"Sis, kemarin aku jalan pulang sama Dave. Katanya, kalo soal dia sama Winda itu kamu tahu. Emang gimana sih sebenarnya tuh?"
"Rin, kemarin aku cerita banyak, dia katanya ga suka Winda lagi, tapi ada orang lain. Aku ga berani nanya lagi karena diajak barter info tentang yang bikin aku bingung. Lha gila kalo aku bilang itu dia, jadi ya udah tetep misteri."
"Gimana sih obrolannya? Harusnya iya aja, tinggal cari nama asal aja. Beres, kamu ga penasaran lagi sama dia. Ah, beneran ga cerdas ini!"
"Ga kepikir, maklum aku kan jujur. Ya udah lah biarin aja. Lagian kemarin mendadak aku jadi grogi juga.
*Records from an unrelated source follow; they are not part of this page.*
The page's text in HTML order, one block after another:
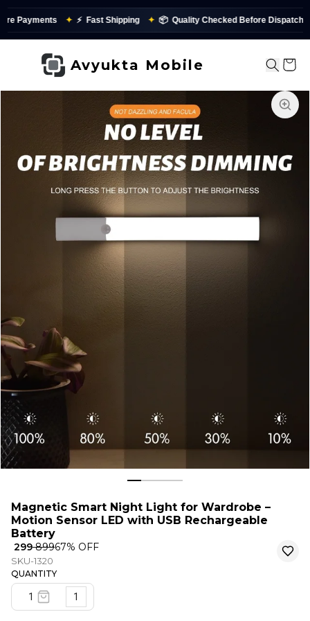
✦ ⚡ Fast Shipping ✦ 📦 Quality Checked Before Dispatch ✨
Avyukta Mobile
Magnetic Smart Night Light for Wardrobe –
Motion Sensor LED with USB Rechargeable
Battery
₹ 299₹ 89967% OFF
SKU-1320
QUANTITY
1
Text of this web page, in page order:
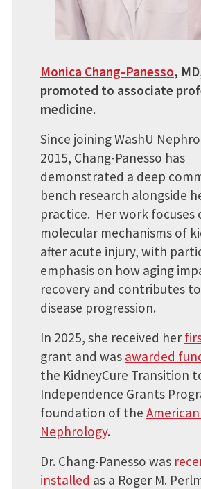
Monica Chang-Panesso,
promoted to associate
medicine.
Since joining WashU
2015, Chang-Panesso has
demonstrated a deep
bench research alongside
practice. Her work focuses
molecular mechanisms of
after acute injury, with
emphasis on how aging
recovery and contributes
disease progression.
In 2025, she received her
grant and was awarded
the KidneyCure Transition
Independence Grants
foundation of the
Nephrology.
Dr. Chang-Panesso was
installed as a Roger M.
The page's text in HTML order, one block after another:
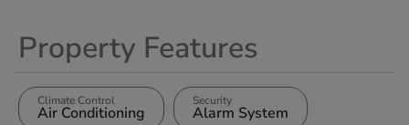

Awalnya aku mau jujur ngomong, eh tapi kok dia suka seseorang, jadi batal deh."
"Dia bilang kalo harusnya aku kenal, siapa ya kira-kira? Mungkin Kak Syenni kali. Tapi kan aku ga kenal ya."
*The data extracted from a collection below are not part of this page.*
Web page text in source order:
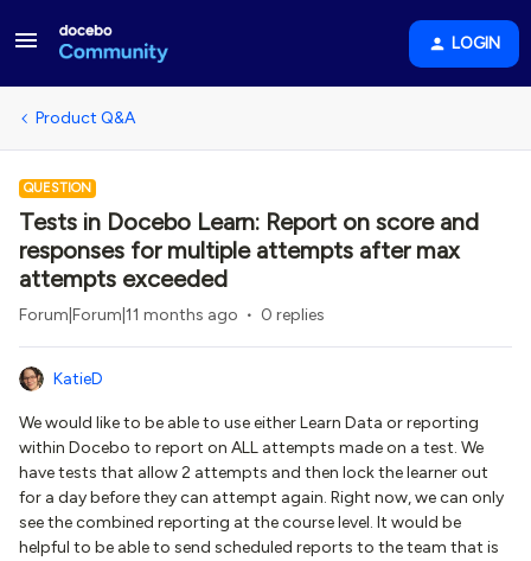
LOGIN
Product Q&A
QUESTION
Tests in Docebo Learn: Report on score and
responses for multiple attempts after max
attempts exceeded
Forum|Forum|11 months ago 0 replies
KatieD
We would like to be able to use either Learn Data or reporting
within Docebo to report on ALL attempts made on a test. We
have tests that allow 2 attempts and then lock the learner out
for a day before they can attempt again. Right now, we can only
see the combined reporting at the course level. It would be
helpful to be able to send scheduled reports to the team that is

"Ya sudah, salahmu ga mau barter info. Buang kesempatan. Ya udah sekarang putuskan, mau stop atau lanjut?"
"Ga tahu, tetep bingung."
"Ah manusia penuh kebimbangan. Gini ini warga Libra, kebanyakan nimbang!"
Biasanya mereka akan berpapasan dengan Dave di pintu gerbang, tetapi tidak dengan hari ini. Tak nampak sosok dirinya di sana. Bahkan saat melewati kelasnya pun tetap tak nampak. Sudut mata mencari, tetap tak didapati.
Di kelas Inez mengajak Sisca keluar kelas sebentar setelah meletakkan tasnya. "Sis, aku bisa minta tolong? Tapi rahasia ya. Aku tahu kamu paling bisa simpan rahasia."
"Rahasia tentang apa? Aku pengen tahu segalanya tentang Kak Dave, kayaknya kamu kenal ya sama dia. Aku pernah lihat kalian ngobrol-ngobrol waktu pulang bareng."
"Kenapa memang? Kamu mau kenalan kah?"
"Sudah pernah dikenalin Hanny sih, tapi ga terlalu deket."
"Oooh mungkin kamu kali ya yang dimaksud."
"Dimaksud apa ya? Orangnya pernah cerita?"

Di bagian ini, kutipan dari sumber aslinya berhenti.